Items listed in a dataset:
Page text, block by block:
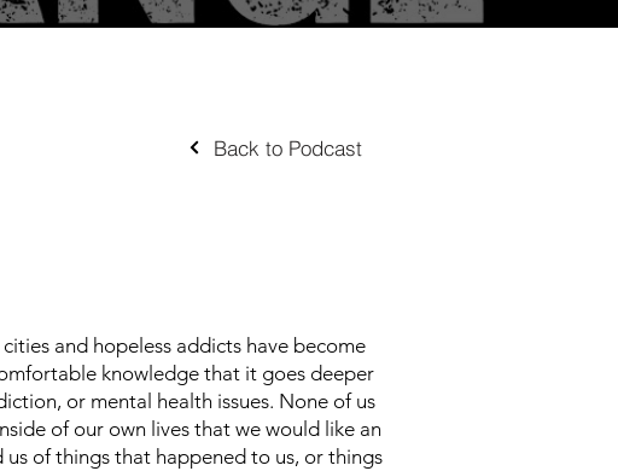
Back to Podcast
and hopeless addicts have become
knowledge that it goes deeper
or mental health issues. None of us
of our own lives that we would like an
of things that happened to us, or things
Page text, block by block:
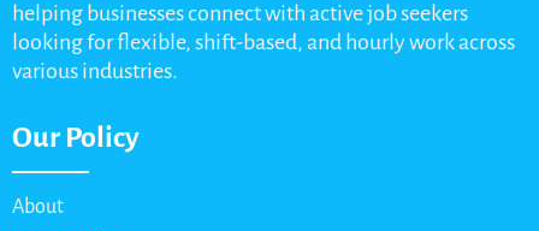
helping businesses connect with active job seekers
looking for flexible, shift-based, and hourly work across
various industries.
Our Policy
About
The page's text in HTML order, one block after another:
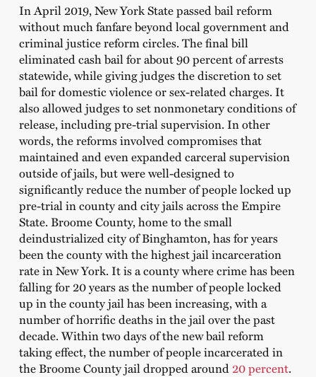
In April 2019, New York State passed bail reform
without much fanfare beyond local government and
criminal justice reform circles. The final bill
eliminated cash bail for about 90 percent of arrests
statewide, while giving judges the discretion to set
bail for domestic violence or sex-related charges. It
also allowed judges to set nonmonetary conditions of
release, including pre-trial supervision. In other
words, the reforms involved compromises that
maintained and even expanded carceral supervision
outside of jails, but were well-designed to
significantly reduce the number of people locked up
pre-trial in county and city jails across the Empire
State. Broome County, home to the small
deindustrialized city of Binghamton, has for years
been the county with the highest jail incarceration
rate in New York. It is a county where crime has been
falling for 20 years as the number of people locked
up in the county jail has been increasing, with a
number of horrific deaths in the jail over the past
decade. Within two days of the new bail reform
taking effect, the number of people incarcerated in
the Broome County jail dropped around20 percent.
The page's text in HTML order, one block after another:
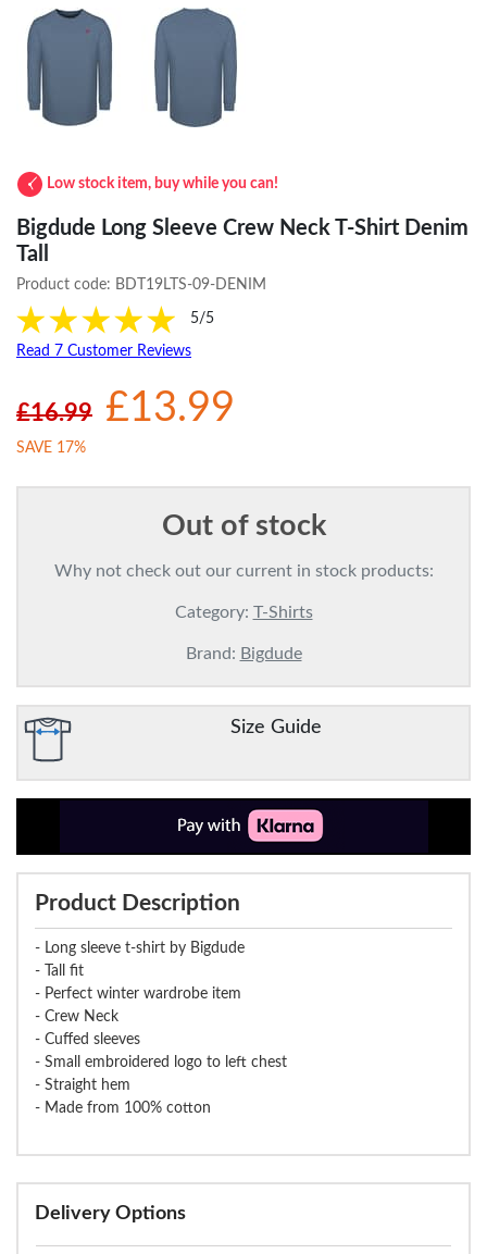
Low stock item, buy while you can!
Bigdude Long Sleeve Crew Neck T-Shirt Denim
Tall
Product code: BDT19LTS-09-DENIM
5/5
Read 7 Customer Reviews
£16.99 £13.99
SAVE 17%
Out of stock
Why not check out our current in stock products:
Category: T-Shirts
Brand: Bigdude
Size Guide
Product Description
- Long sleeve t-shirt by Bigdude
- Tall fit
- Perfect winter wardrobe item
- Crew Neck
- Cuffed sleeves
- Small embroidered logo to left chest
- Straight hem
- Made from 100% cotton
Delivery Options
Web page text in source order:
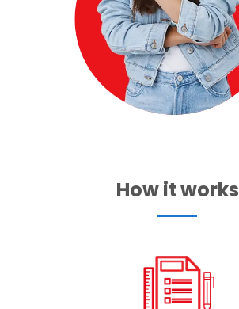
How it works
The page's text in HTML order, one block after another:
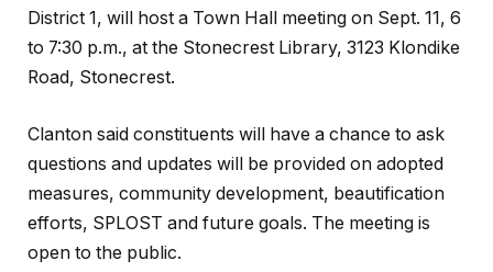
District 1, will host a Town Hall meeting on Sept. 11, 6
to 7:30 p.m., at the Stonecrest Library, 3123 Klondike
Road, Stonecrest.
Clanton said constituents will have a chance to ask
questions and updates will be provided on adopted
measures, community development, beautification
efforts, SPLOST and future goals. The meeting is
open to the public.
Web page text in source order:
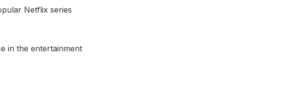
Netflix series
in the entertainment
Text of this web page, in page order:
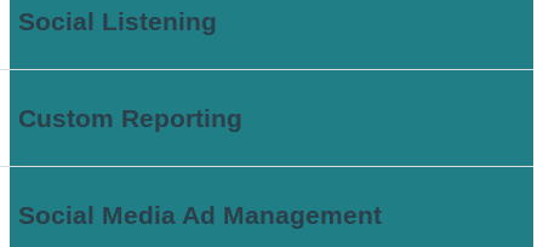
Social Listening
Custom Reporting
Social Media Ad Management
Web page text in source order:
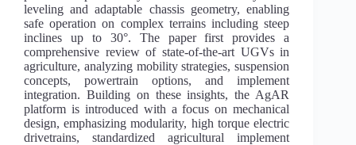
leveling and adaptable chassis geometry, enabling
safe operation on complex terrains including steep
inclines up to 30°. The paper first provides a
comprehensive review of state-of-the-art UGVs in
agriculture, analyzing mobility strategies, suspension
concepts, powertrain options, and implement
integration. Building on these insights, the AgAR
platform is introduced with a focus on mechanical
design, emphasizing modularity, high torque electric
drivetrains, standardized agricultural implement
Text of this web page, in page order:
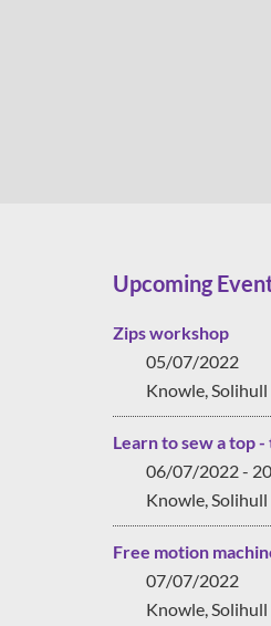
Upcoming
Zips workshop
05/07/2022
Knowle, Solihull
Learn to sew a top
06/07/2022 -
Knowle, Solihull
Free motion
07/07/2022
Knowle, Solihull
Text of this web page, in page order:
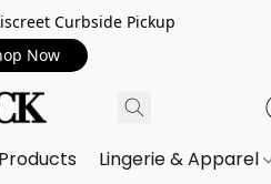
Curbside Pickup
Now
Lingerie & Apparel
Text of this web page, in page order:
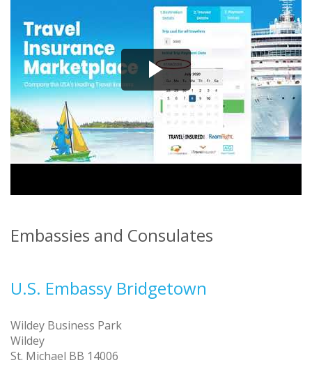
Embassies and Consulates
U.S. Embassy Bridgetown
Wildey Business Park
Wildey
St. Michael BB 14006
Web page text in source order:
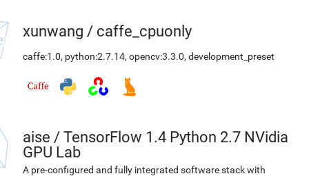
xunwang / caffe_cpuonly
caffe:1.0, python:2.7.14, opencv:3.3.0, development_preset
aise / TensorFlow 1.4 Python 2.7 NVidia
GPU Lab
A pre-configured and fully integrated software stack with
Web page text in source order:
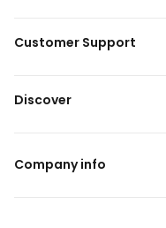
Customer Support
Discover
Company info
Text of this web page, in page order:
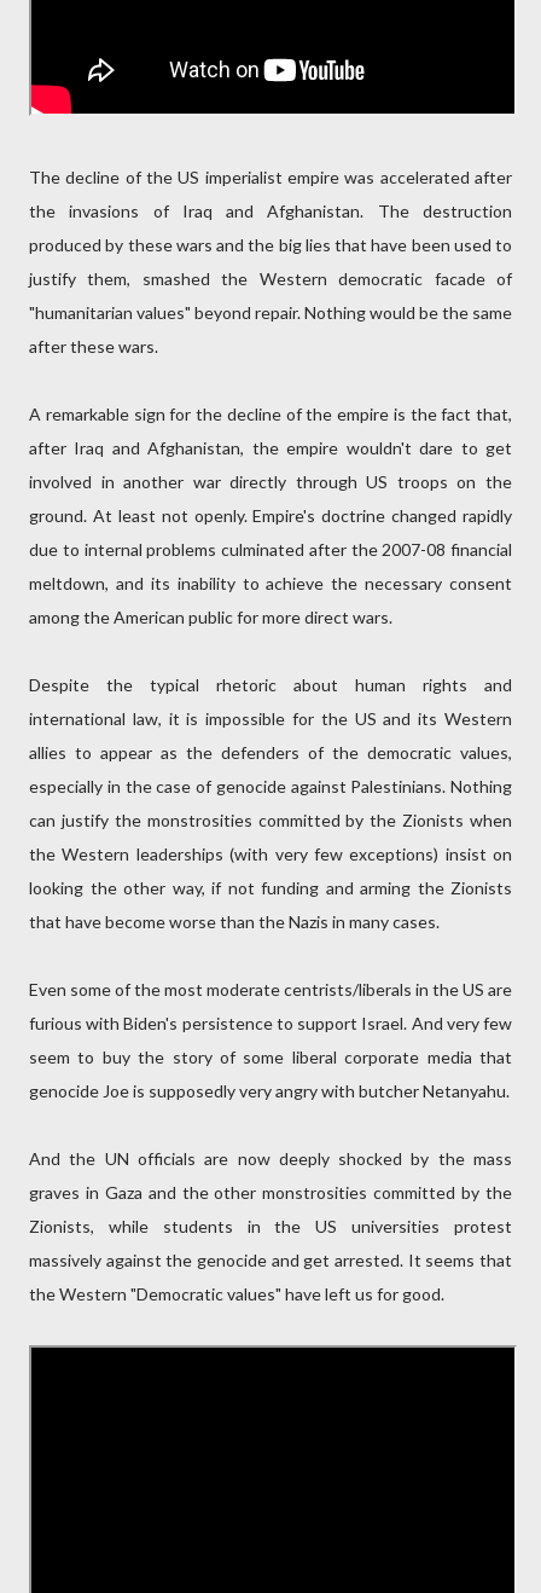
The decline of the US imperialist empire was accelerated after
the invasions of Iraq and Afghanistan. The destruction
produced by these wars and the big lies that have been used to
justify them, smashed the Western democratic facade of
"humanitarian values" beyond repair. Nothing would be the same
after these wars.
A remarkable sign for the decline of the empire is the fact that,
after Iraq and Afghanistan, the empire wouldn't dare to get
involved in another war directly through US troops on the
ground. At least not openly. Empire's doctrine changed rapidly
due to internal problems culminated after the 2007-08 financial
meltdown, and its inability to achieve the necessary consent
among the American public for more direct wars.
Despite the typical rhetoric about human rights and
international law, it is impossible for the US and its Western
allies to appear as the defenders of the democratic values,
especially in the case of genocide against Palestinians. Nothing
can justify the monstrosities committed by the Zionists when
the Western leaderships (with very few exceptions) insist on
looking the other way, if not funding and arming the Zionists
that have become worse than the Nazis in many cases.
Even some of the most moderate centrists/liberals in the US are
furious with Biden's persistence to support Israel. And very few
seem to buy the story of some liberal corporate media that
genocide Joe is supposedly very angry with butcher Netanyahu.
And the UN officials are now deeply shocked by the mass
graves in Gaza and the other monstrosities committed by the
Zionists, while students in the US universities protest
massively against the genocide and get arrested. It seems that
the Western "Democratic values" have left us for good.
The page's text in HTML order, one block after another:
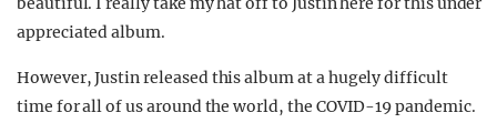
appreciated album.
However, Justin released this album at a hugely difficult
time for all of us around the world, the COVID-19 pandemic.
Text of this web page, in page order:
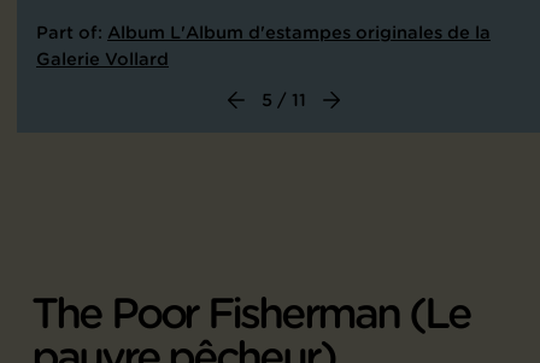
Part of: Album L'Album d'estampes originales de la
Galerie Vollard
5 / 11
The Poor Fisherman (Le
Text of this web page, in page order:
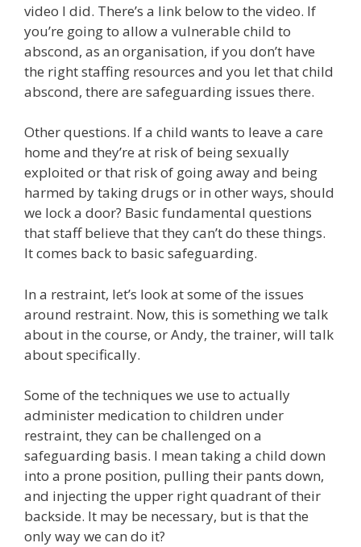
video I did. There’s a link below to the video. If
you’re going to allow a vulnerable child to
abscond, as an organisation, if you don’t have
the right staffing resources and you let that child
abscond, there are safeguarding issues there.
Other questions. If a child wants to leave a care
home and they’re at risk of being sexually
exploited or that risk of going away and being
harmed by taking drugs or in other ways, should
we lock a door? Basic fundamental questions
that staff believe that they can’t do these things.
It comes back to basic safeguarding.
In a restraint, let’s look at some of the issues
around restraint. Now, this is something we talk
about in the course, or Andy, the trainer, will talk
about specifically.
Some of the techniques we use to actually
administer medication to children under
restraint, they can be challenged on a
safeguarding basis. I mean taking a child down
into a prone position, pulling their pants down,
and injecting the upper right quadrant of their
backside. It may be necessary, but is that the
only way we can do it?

EXERCISE PROMPT:
Exact reproduction of the entries above is what's needed; images stay out.

FINAL ANSWER:
Page text, block by block:
Back to Podcast
and hopeless addicts have become
knowledge that it goes deeper
or mental health issues. None of us
of our own lives that we would like an
of things that happened to us, or things
Page text, block by block:
helping businesses connect with active job seekers
looking for flexible, shift-based, and hourly work across
various industries.
Our Policy
About
The page's text in HTML order, one block after another:
In April 2019, New York State passed bail reform
without much fanfare beyond local government and
criminal justice reform circles. The final bill
eliminated cash bail for about 90 percent of arrests
statewide, while giving judges the discretion to set
bail for domestic violence or sex-related charges. It
also allowed judges to set nonmonetary conditions of
release, including pre-trial supervision. In other
words, the reforms involved compromises that
maintained and even expanded carceral supervision
outside of jails, but were well-designed to
significantly reduce the number of people locked up
pre-trial in county and city jails across the Empire
State. Broome County, home to the small
deindustrialized city of Binghamton, has for years
been the county with the highest jail incarceration
rate in New York. It is a county where crime has been
falling for 20 years as the number of people locked
up in the county jail has been increasing, with a
number of horrific deaths in the jail over the past
decade. Within two days of the new bail reform
taking effect, the number of people incarcerated in
the Broome County jail dropped around20 percent.
The page's text in HTML order, one block after another:
Low stock item, buy while you can!
Bigdude Long Sleeve Crew Neck T-Shirt Denim
Tall
Product code: BDT19LTS-09-DENIM
5/5
Read 7 Customer Reviews
£16.99 £13.99
SAVE 17%
Out of stock
Why not check out our current in stock products:
Category: T-Shirts
Brand: Bigdude
Size Guide
Product Description
- Long sleeve t-shirt by Bigdude
- Tall fit
- Perfect winter wardrobe item
- Crew Neck
- Cuffed sleeves
- Small embroidered logo to left chest
- Straight hem
- Made from 100% cotton
Delivery Options
Web page text in source order:
How it works
The page's text in HTML order, one block after another:
District 1, will host a Town Hall meeting on Sept. 11, 6
to 7:30 p.m., at the Stonecrest Library, 3123 Klondike
Road, Stonecrest.
Clanton said constituents will have a chance to ask
questions and updates will be provided on adopted
measures, community development, beautification
efforts, SPLOST and future goals. The meeting is
open to the public.
Web page text in source order:
Netflix series
in the entertainment
Text of this web page, in page order:
Social Listening
Custom Reporting
Social Media Ad Management
Web page text in source order:
leveling and adaptable chassis geometry, enabling
safe operation on complex terrains including steep
inclines up to 30°. The paper first provides a
comprehensive review of state-of-the-art UGVs in
agriculture, analyzing mobility strategies, suspension
concepts, powertrain options, and implement
integration. Building on these insights, the AgAR
platform is introduced with a focus on mechanical
design, emphasizing modularity, high torque electric
drivetrains, standardized agricultural implement
Text of this web page, in page order:
Upcoming
Zips workshop
05/07/2022
Knowle, Solihull
Learn to sew a top
06/07/2022 -
Knowle, Solihull
Free motion
07/07/2022
Knowle, Solihull
Text of this web page, in page order:
Curbside Pickup
Now
Lingerie & Apparel
Text of this web page, in page order:
Embassies and Consulates
U.S. Embassy Bridgetown
Wildey Business Park
Wildey
St. Michael BB 14006
Web page text in source order:
xunwang / caffe_cpuonly
caffe:1.0, python:2.7.14, opencv:3.3.0, development_preset
aise / TensorFlow 1.4 Python 2.7 NVidia
GPU Lab
A pre-configured and fully integrated software stack with
Web page text in source order:
Customer Support
Discover
Company info
Text of this web page, in page order:
The decline of the US imperialist empire was accelerated after
the invasions of Iraq and Afghanistan. The destruction
produced by these wars and the big lies that have been used to
justify them, smashed the Western democratic facade of
"humanitarian values" beyond repair. Nothing would be the same
after these wars.
A remarkable sign for the decline of the empire is the fact that,
after Iraq and Afghanistan, the empire wouldn't dare to get
involved in another war directly through US troops on the
ground. At least not openly. Empire's doctrine changed rapidly
due to internal problems culminated after the 2007-08 financial
meltdown, and its inability to achieve the necessary consent
among the American public for more direct wars.
Despite the typical rhetoric about human rights and
international law, it is impossible for the US and its Western
allies to appear as the defenders of the democratic values,
especially in the case of genocide against Palestinians. Nothing
can justify the monstrosities committed by the Zionists when
the Western leaderships (with very few exceptions) insist on
looking the other way, if not funding and arming the Zionists
that have become worse than the Nazis in many cases.
Even some of the most moderate centrists/liberals in the US are
furious with Biden's persistence to support Israel. And very few
seem to buy the story of some liberal corporate media that
genocide Joe is supposedly very angry with butcher Netanyahu.
And the UN officials are now deeply shocked by the mass
graves in Gaza and the other monstrosities committed by the
Zionists, while students in the US universities protest
massively against the genocide and get arrested. It seems that
the Western "Democratic values" have left us for good.
The page's text in HTML order, one block after another:
appreciated album.
However, Justin released this album at a hugely difficult
time for all of us around the world, the COVID-19 pandemic.
Text of this web page, in page order:
Part of: Album L'Album d'estampes originales de la
Galerie Vollard
5 / 11
The Poor Fisherman (Le
Text of this web page, in page order:
video I did. There’s a link below to the video. If
you’re going to allow a vulnerable child to
abscond, as an organisation, if you don’t have
the right staffing resources and you let that child
abscond, there are safeguarding issues there.
Other questions. If a child wants to leave a care
home and they’re at risk of being sexually
exploited or that risk of going away and being
harmed by taking drugs or in other ways, should
we lock a door? Basic fundamental questions
that staff believe that they can’t do these things.
It comes back to basic safeguarding.
In a restraint, let’s look at some of the issues
around restraint. Now, this is something we talk
about in the course, or Andy, the trainer, will talk
about specifically.
Some of the techniques we use to actually
administer medication to children under
restraint, they can be challenged on a
safeguarding basis. I mean taking a child down
into a prone position, pulling their pants down,
and injecting the upper right quadrant of their
backside. It may be necessary, but is that the
only way we can do it?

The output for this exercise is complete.